_Description of the task:_
Without including any picture, write out the entries exactly as they stand.

_Supplied records:_
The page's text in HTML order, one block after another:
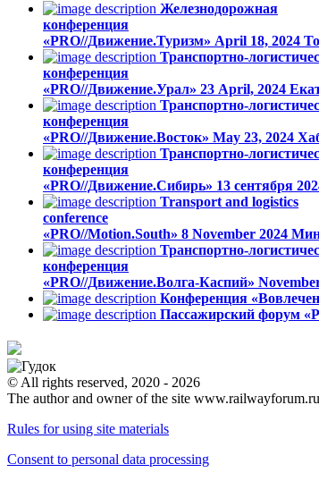
Железнодорожная
конференция
«PRO//Движение.Туризм» April 18, 2024
Транспортно-
конференция
«PRO//Движение.Урал» 23 April, 2024
Транспортно-
конференция
«PRO//Движение.Восток» May 23, 2024
Транспортно-
конференция
«PRO//Движение.Сибирь» 13 сентября
Transport and logistics
conference
«PRO//Motion.South» 8 November 2024
Транспортно-
конференция
«PRO//Движение.Волга-Каспий»
Конференция
Пассажирский форум
© All rights reserved, 2020 - 2026
The author and owner of the site
Rules for using site materials
Consent to personal data processing
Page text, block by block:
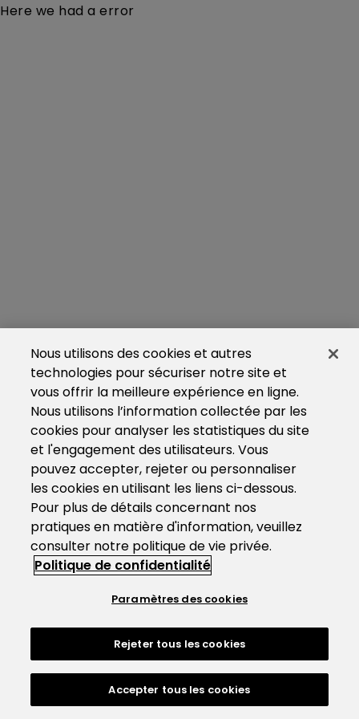
Here we had a error
Nous utilisons des cookies et autres
technologies pour sécuriser notre site et
vous offrir la meilleure expérience en ligne.
Nous utilisons l’information collectée par les
cookies pour analyser les statistiques du site
et l'engagement des utilisateurs. Vous
pouvez accepter, rejeter ou personnaliser
les cookies en utilisant les liens ci-dessous.
Pour plus de détails concernant nos
pratiques en matière d'information, veuillez
consulter notre politique de vie privée.
Politique de confidentialité
Paramètres des cookies
Rejeter tous les cookies
Accepter tous les cookies
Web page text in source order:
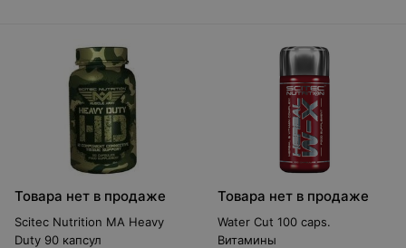
Товара нет в продаже
Scitec Nutrition MA Heavy
Duty 90 капсул
Товара нет в продаже
Water Cut 100 caps.
Витамины
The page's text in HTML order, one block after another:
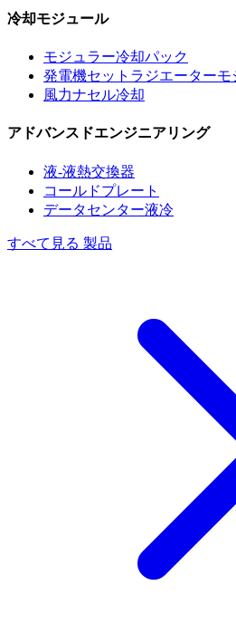
冷却モジュール
モジュラー冷却パック
発電機セットラジエーターモ
風力ナセル冷却
アドバンスドエンジニアリング
液-液熱交換器
コールドプレート
データセンター液冷
すべて見る 製品
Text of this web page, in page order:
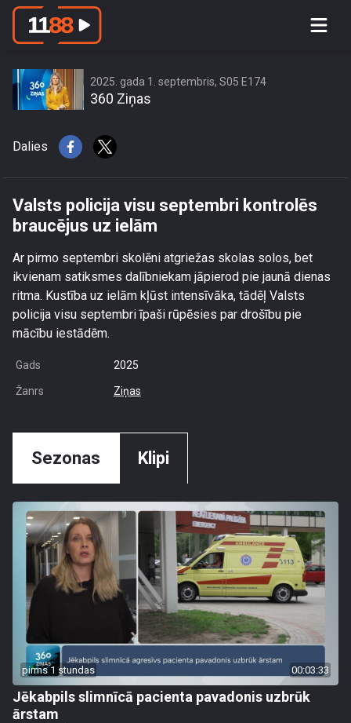
Valsts policija visu septembri kontrolēs
2025. gada 1. septembris, S05 E174
360 Ziņas
Dalies
Valsts policija visu septembri kontrolēs
braucējus uz ielām
Ar pirmo septembri skolēni atgriežas skolas solos, bet
ikvienam satiksmes dalībniekam jāpierod pie jaunā dienas
ritma. Kustība uz ielām kļūst intensīvāka, tādēļ Valsts
policija visu septembri īpaši rūpēsies par drošību pie
mācību iestādēm.
Gads 2025
Žanrs Ziņas
Sezonas Klipi
pirms 1 stundas 00:03:33
Jēkabpils slimnīcā pacienta pavadonis uzbrūk
ārstam

_Your response:_
The page's text in HTML order, one block after another:
Железнодорожная
конференция
«PRO//Движение.Туризм» April 18, 2024
Транспортно-
конференция
«PRO//Движение.Урал» 23 April, 2024
Транспортно-
конференция
«PRO//Движение.Восток» May 23, 2024
Транспортно-
конференция
«PRO//Движение.Сибирь» 13 сентября
Transport and logistics
conference
«PRO//Motion.South» 8 November 2024
Транспортно-
конференция
«PRO//Движение.Волга-Каспий»
Конференция
Пассажирский форум
© All rights reserved, 2020 - 2026
The author and owner of the site
Rules for using site materials
Consent to personal data processing
Page text, block by block:
Here we had a error
Nous utilisons des cookies et autres
technologies pour sécuriser notre site et
vous offrir la meilleure expérience en ligne.
Nous utilisons l’information collectée par les
cookies pour analyser les statistiques du site
et l'engagement des utilisateurs. Vous
pouvez accepter, rejeter ou personnaliser
les cookies en utilisant les liens ci-dessous.
Pour plus de détails concernant nos
pratiques en matière d'information, veuillez
consulter notre politique de vie privée.
Politique de confidentialité
Paramètres des cookies
Rejeter tous les cookies
Accepter tous les cookies
Web page text in source order:
Товара нет в продаже
Scitec Nutrition MA Heavy
Duty 90 капсул
Товара нет в продаже
Water Cut 100 caps.
Витамины
The page's text in HTML order, one block after another:
冷却モジュール
モジュラー冷却パック
発電機セットラジエーターモ
風力ナセル冷却
アドバンスドエンジニアリング
液-液熱交換器
コールドプレート
データセンター液冷
すべて見る 製品
Text of this web page, in page order:
Valsts policija visu septembri kontrolēs
2025. gada 1. septembris, S05 E174
360 Ziņas
Dalies
Valsts policija visu septembri kontrolēs
braucējus uz ielām
Ar pirmo septembri skolēni atgriežas skolas solos, bet
ikvienam satiksmes dalībniekam jāpierod pie jaunā dienas
ritma. Kustība uz ielām kļūst intensīvāka, tādēļ Valsts
policija visu septembri īpaši rūpēsies par drošību pie
mācību iestādēm.
Gads 2025
Žanrs Ziņas
Sezonas Klipi
pirms 1 stundas 00:03:33
Jēkabpils slimnīcā pacienta pavadonis uzbrūk
ārstam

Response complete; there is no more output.